Mr Pena Nieto says the fight against crime is one of his main priorities.

Shortly after coming into office he announced the creation of a new police force.

'Early days'

Government spokesman Eduardo Sanchez said 4,249 people had been killed by organised crime gangs between 1 December 2012 and 1 April 2013, a fall of 14% compared to the same four months a year earlier.

The government of former president Felipe Calderon stopped releasing figures of drug-related violence in September 2011, but Interior Minister Miguel Angel Osorio Chong said the federal government had continued to keep a tally.

"The idea is to be transparent about the figures and our methodology, so that organisations, academics, experts and the press can evaluate them for themselves," Mr Osorio said at a news conference.

Mr Osorio said kidnappings had dropped by 25% in the last four months compared to the months of August to November 2012, but he warned that it was "too early to assume victorious attitudes" in the fight against organised crime.

He said 184 members of the security forces had been killed in the line of duty since 1 December 2012, nine more than in the previous four months.

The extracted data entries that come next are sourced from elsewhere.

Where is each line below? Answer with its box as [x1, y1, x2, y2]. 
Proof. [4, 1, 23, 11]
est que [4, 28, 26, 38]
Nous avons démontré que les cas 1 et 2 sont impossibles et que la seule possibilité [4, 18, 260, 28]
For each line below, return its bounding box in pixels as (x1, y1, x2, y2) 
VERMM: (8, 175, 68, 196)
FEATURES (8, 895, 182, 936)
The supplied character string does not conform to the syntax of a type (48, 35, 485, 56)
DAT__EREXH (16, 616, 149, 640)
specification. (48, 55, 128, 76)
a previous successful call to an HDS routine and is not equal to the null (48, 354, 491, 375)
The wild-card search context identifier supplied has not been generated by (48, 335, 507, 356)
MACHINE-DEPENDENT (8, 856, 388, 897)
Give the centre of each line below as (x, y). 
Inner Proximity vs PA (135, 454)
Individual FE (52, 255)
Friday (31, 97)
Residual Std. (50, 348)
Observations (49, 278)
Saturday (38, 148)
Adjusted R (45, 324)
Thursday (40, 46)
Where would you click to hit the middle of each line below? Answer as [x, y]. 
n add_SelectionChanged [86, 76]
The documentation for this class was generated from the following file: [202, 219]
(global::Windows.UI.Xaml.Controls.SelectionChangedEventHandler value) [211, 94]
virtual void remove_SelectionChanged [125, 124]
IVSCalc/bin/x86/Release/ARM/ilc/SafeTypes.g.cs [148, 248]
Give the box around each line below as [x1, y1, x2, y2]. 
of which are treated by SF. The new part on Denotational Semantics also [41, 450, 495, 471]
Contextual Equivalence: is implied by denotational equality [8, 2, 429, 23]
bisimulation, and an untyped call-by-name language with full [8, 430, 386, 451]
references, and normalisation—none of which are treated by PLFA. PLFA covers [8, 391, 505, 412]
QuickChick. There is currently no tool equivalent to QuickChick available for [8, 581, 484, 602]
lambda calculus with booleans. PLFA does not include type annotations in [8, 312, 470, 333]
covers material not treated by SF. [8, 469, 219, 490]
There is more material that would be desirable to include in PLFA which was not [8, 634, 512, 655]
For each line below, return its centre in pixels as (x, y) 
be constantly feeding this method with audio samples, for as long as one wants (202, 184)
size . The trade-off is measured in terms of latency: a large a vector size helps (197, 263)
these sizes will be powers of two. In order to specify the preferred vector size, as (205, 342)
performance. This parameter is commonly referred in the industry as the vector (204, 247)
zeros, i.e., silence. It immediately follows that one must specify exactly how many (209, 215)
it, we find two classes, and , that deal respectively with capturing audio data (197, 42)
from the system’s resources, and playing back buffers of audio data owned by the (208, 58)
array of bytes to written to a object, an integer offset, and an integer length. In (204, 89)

Mr Osorio said that in the coming days he would reveal more details about the creation of the new police force, one of Mr Pena Nieto's campaign promises,

The government announcement came as police and gunmen engaged in a series of armed clashes in the western state of Michoacan in which at least 14 people were killed.

Michoacan has seen a surge in violence as a drug cartel calling itself the Knights Templar fights rival gangs and the security forces.